**Your goal:** Starting at the line that contains "The page's text", write out every line through the last one in the records below, word for word. Leave out any pictures.

++++ Recorded data ++++

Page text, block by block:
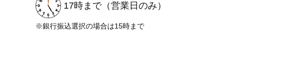
17時まで（営業日のみ）
※銀行振込選択の場合は15時まで
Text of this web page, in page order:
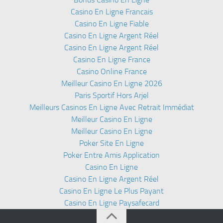
Casino En Ligne Francais
Casino En Ligne Fiable
Casino En Ligne Argent Réel
Casino En Ligne Argent Réel
Casino En Ligne France
Casino Online France
Meilleur Casino En Ligne 2026
Paris Sportif Hors Arjel
Meilleurs Casinos En Ligne Avec Retrait Immédiat
Meilleur Casino En Ligne
Meilleur Casino En Ligne
Poker Site En Ligne
Poker Entre Amis Application
Casino En Ligne
Casino En Ligne Argent Réel
Casino En Ligne Le Plus Payant
Casino En Ligne Paysafecard
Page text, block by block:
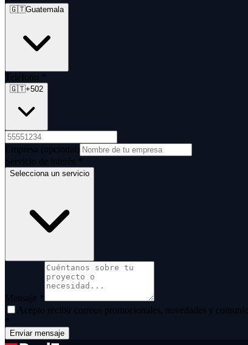
🇬🇹Guatemala
Teléfono *
🇬🇹+502
Empresa (opcional)
Servicio de interés *
Selecciona un servicio
Mensaje *
Acepto recibir correos promocionales, novedades y
*
Enviar mensaje
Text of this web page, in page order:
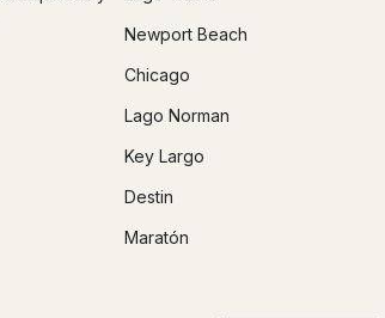
Newport Beach
Chicago
Lago Norman
Key Largo
Destin
Maratón
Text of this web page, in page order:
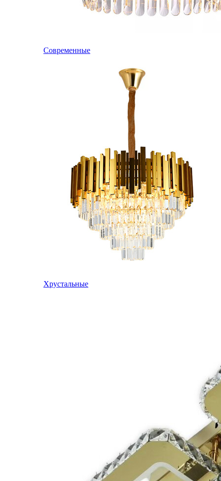
Современные
Хрустальные
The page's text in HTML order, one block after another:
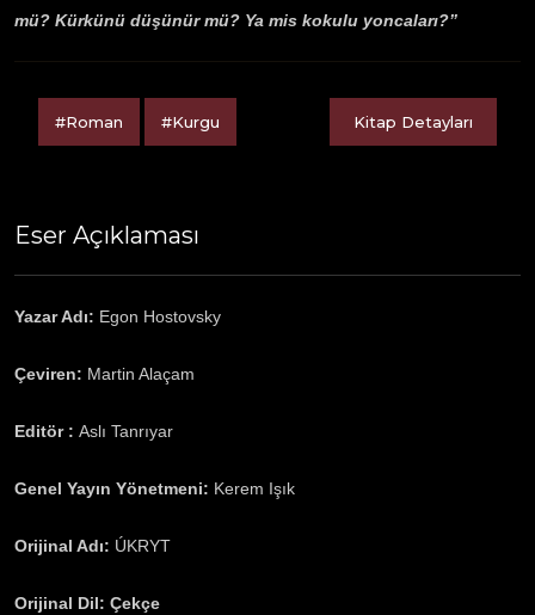
mü? Kürkünü düşünür mü? Ya mis kokulu yoncaları?”
#Roman #Kurgu Kitap Detayları
Eser Açıklaması
Yazar Adı: Egon Hostovsky
Çeviren: Martin Alaçam
Editör : Aslı Tanrıyar
Genel Yayın Yönetmeni: Kerem Işık
Orijinal Adı: ÚKRYT
Orijinal Dil: Çekçe
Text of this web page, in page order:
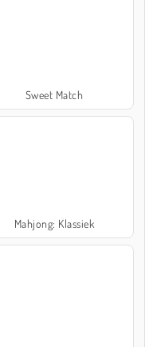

++++

**Output for this task:**
The page's text in HTML order, one block after another:
mü? Kürkünü düşünür mü? Ya mis kokulu yoncaları?”
#Roman #Kurgu Kitap Detayları
Eser Açıklaması
Yazar Adı: Egon Hostovsky
Çeviren: Martin Alaçam
Editör : Aslı Tanrıyar
Genel Yayın Yönetmeni: Kerem Işık
Orijinal Adı: ÚKRYT
Orijinal Dil: Çekçe
Text of this web page, in page order:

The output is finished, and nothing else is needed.